WORK REQUIRED =>
All of the data, word for word and free of pictures, is the expected result.

DATA FOR THIS EXERCISE =>

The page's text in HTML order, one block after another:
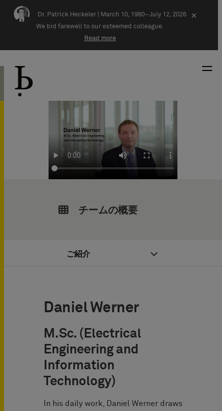
Skip navigation
Dr. Patrick Heckeler |
March 10, 1980–July 12, 2026
We bid farewell to our esteemed colleague.
Read more
×
チームの概要
ご紹介
Daniel Werner
M.Sc. (Electrical
Engineering and
Information
Technology)
In his daily work, Daniel Werner draws
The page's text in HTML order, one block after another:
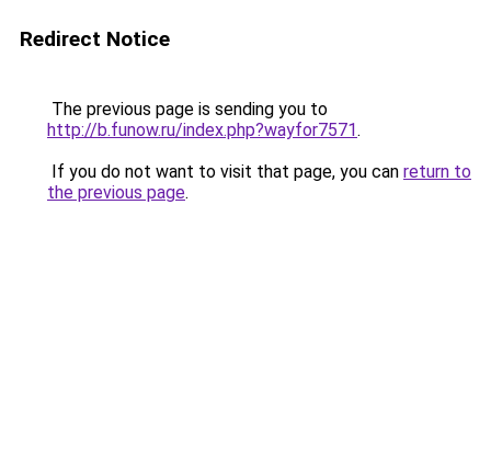
Redirect Notice
The previous page is sending you to
http://b.funow.ru/index.php?wayfor7571.
If you do not want to visit that page, you can return to
the previous page.
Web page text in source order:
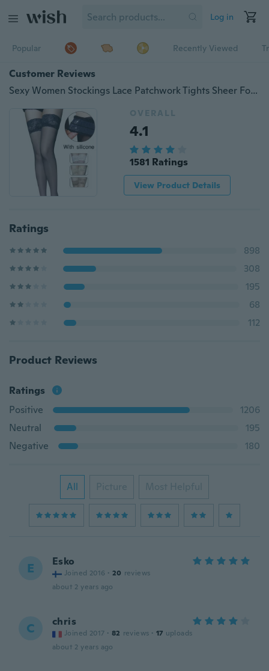
Log in
Popular Recently Viewed
Customer Reviews
Sexy Women Stockings Lace Patchwork Tights Sheer Footed Ultra-thin Silicone Non-slip Stockings New
OVERALL
4.1
1581 Ratings
View Product Details
Ratings
898
308
195
68
112
Product Reviews
Ratings
Positive
1206
Neutral
195
Negative
180
All Picture Most Helpful
E Esko
Joined 2016 · 20 reviews
about 2 years ago
C chris
Joined 2017 · 82 reviews · 17 uploads
about 2 years ago
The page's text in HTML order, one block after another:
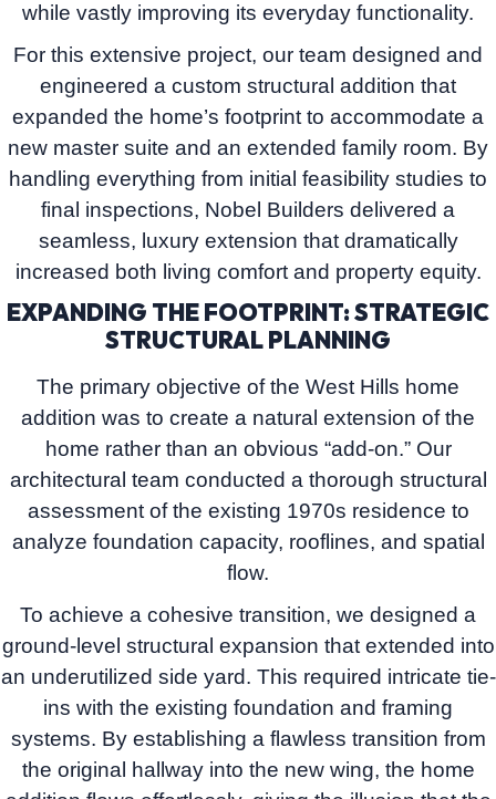
while vastly improving its everyday functionality.
For this extensive project, our team designed and
engineered a custom structural addition that
expanded the home’s footprint to accommodate a
new master suite and an extended family room. By
handling everything from initial feasibility studies to
final inspections, Nobel Builders delivered a
seamless, luxury extension that dramatically
increased both living comfort and property equity.
EXPANDING THE FOOTPRINT: STRATEGIC
STRUCTURAL PLANNING
The primary objective of the West Hills home
addition was to create a natural extension of the
home rather than an obvious “add-on.” Our
architectural team conducted a thorough structural
assessment of the existing 1970s residence to
analyze foundation capacity, rooflines, and spatial
flow.
To achieve a cohesive transition, we designed a
ground-level structural expansion that extended into
an underutilized side yard. This required intricate tie-
ins with the existing foundation and framing
systems. By establishing a flawless transition from
the original hallway into the new wing, the home
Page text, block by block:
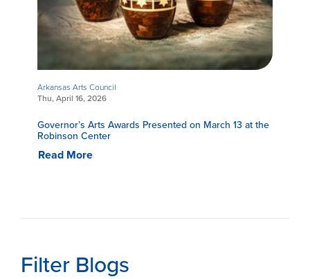
Arkansas Arts Council
Thu, April 16, 2026
Governor’s Arts Awards Presented on March 13 at the
Robinson Center
Read More
Filter Blogs
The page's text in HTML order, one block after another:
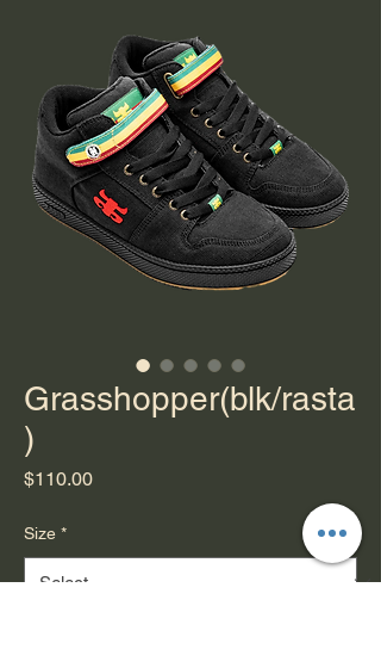
Grasshopper(blk/rasta
)
$110.00Price
Size *
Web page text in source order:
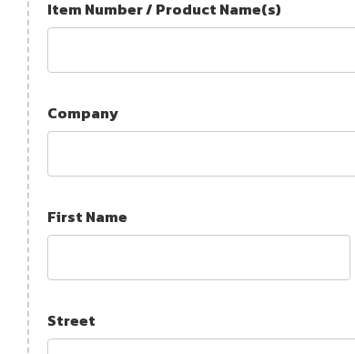
Item Number / Product Name(s)
Company
First Name
Street
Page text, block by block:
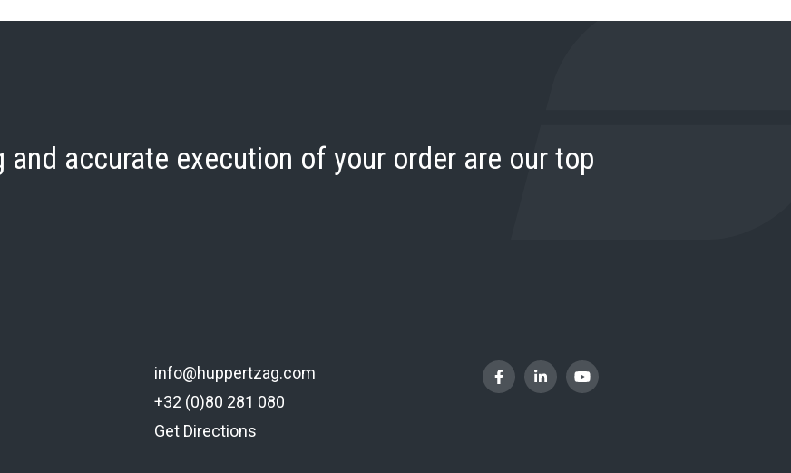
and accurate execution of your order are our top
info@huppertzag.com
+32 (0)80 281 080
Get Directions
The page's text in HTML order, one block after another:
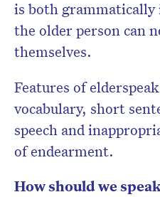
is both
the older person can
themselves.
Features of
vocabulary, short
speech and
of endearment.
How should we
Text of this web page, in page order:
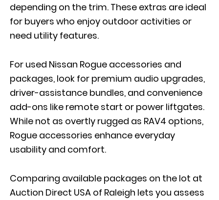
depending on the trim. These extras are ideal
for buyers who enjoy outdoor activities or
need utility features.
For used Nissan Rogue accessories and
packages, look for premium audio upgrades,
driver-assistance bundles, and convenience
add-ons like remote start or power liftgates.
While not as overtly rugged as RAV4 options,
Rogue accessories enhance everyday
usability and comfort.
Comparing available packages on the lot at
Auction Direct USA of Raleigh lets you assess
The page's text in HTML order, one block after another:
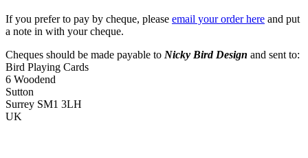
If you prefer to pay by cheque, please email your order here and put
a note in with your cheque.
Cheques should be made payable to Nicky Bird Design and sent to:
Bird Playing Cards
6 Woodend
Sutton
Surrey SM1 3LH
UK
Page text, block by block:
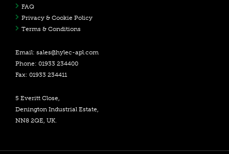
FAQ
Privacy & Cookie Policy
Terms & Conditions
Email: sales@hylec-apl.com
Phone: 01933 234400
Fax: 01933 234411
5 Everitt Close,
Denington Industrial Estate,
NN8 2QE, UK.
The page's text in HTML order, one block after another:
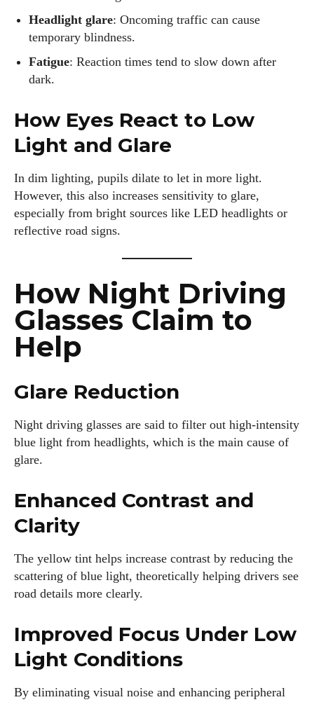
Headlight glare: Oncoming traffic can cause
temporary blindness.
Fatigue: Reaction times tend to slow down after
dark.
How Eyes React to Low
Light and Glare
In dim lighting, pupils dilate to let in more light.
However, this also increases sensitivity to glare,
especially from bright sources like LED headlights or
reflective road signs.
How Night Driving
Glasses Claim to
Help
Glare Reduction
Night driving glasses are said to filter out high-intensity
blue light from headlights, which is the main cause of
glare.
Enhanced Contrast and
Clarity
The yellow tint helps increase contrast by reducing the
scattering of blue light, theoretically helping drivers see
road details more clearly.
Improved Focus Under Low
Light Conditions
By eliminating visual noise and enhancing peripheral

TASK RESULT =>
The page's text in HTML order, one block after another:
Skip navigation
Dr. Patrick Heckeler |
March 10, 1980–July 12, 2026
We bid farewell to our esteemed colleague.
Read more
×
チームの概要
ご紹介
Daniel Werner
M.Sc. (Electrical
Engineering and
Information
Technology)
In his daily work, Daniel Werner draws
The page's text in HTML order, one block after another:
Redirect Notice
The previous page is sending you to
http://b.funow.ru/index.php?wayfor7571.
If you do not want to visit that page, you can return to
the previous page.
Web page text in source order:
Log in
Popular Recently Viewed
Customer Reviews
Sexy Women Stockings Lace Patchwork Tights Sheer Footed Ultra-thin Silicone Non-slip Stockings New
OVERALL
4.1
1581 Ratings
View Product Details
Ratings
898
308
195
68
112
Product Reviews
Ratings
Positive
1206
Neutral
195
Negative
180
All Picture Most Helpful
E Esko
Joined 2016 · 20 reviews
about 2 years ago
C chris
Joined 2017 · 82 reviews · 17 uploads
about 2 years ago
The page's text in HTML order, one block after another:
while vastly improving its everyday functionality.
For this extensive project, our team designed and
engineered a custom structural addition that
expanded the home’s footprint to accommodate a
new master suite and an extended family room. By
handling everything from initial feasibility studies to
final inspections, Nobel Builders delivered a
seamless, luxury extension that dramatically
increased both living comfort and property equity.
EXPANDING THE FOOTPRINT: STRATEGIC
STRUCTURAL PLANNING
The primary objective of the West Hills home
addition was to create a natural extension of the
home rather than an obvious “add-on.” Our
architectural team conducted a thorough structural
assessment of the existing 1970s residence to
analyze foundation capacity, rooflines, and spatial
flow.
To achieve a cohesive transition, we designed a
ground-level structural expansion that extended into
an underutilized side yard. This required intricate tie-
ins with the existing foundation and framing
systems. By establishing a flawless transition from
the original hallway into the new wing, the home
Page text, block by block:
Arkansas Arts Council
Thu, April 16, 2026
Governor’s Arts Awards Presented on March 13 at the
Robinson Center
Read More
Filter Blogs
The page's text in HTML order, one block after another:
Grasshopper(blk/rasta
)
$110.00Price
Size *
Web page text in source order:
Item Number / Product Name(s)
Company
First Name
Street
Page text, block by block:
and accurate execution of your order are our top
info@huppertzag.com
+32 (0)80 281 080
Get Directions
The page's text in HTML order, one block after another:
is both
the older person can
themselves.
Features of
vocabulary, short
speech and
of endearment.
How should we
Text of this web page, in page order:
depending on the trim. These extras are ideal
for buyers who enjoy outdoor activities or
need utility features.
For used Nissan Rogue accessories and
packages, look for premium audio upgrades,
driver-assistance bundles, and convenience
add-ons like remote start or power liftgates.
While not as overtly rugged as RAV4 options,
Rogue accessories enhance everyday
usability and comfort.
Comparing available packages on the lot at
Auction Direct USA of Raleigh lets you assess
The page's text in HTML order, one block after another:
If you prefer to pay by cheque, please email your order here and put
a note in with your cheque.
Cheques should be made payable to Nicky Bird Design and sent to:
Bird Playing Cards
6 Woodend
Sutton
Surrey SM1 3LH
UK
Page text, block by block:
FAQ
Privacy & Cookie Policy
Terms & Conditions
Email: sales@hylec-apl.com
Phone: 01933 234400
Fax: 01933 234411
5 Everitt Close,
Denington Industrial Estate,
NN8 2QE, UK.
The page's text in HTML order, one block after another:
Headlight glare: Oncoming traffic can cause
temporary blindness.
Fatigue: Reaction times tend to slow down after
dark.
How Eyes React to Low
Light and Glare
In dim lighting, pupils dilate to let in more light.
However, this also increases sensitivity to glare,
especially from bright sources like LED headlights or
reflective road signs.
How Night Driving
Glasses Claim to
Help
Glare Reduction
Night driving glasses are said to filter out high-intensity
blue light from headlights, which is the main cause of
glare.
Enhanced Contrast and
Clarity
The yellow tint helps increase contrast by reducing the
scattering of blue light, theoretically helping drivers see
road details more clearly.
Improved Focus Under Low
Light Conditions
By eliminating visual noise and enhancing peripheral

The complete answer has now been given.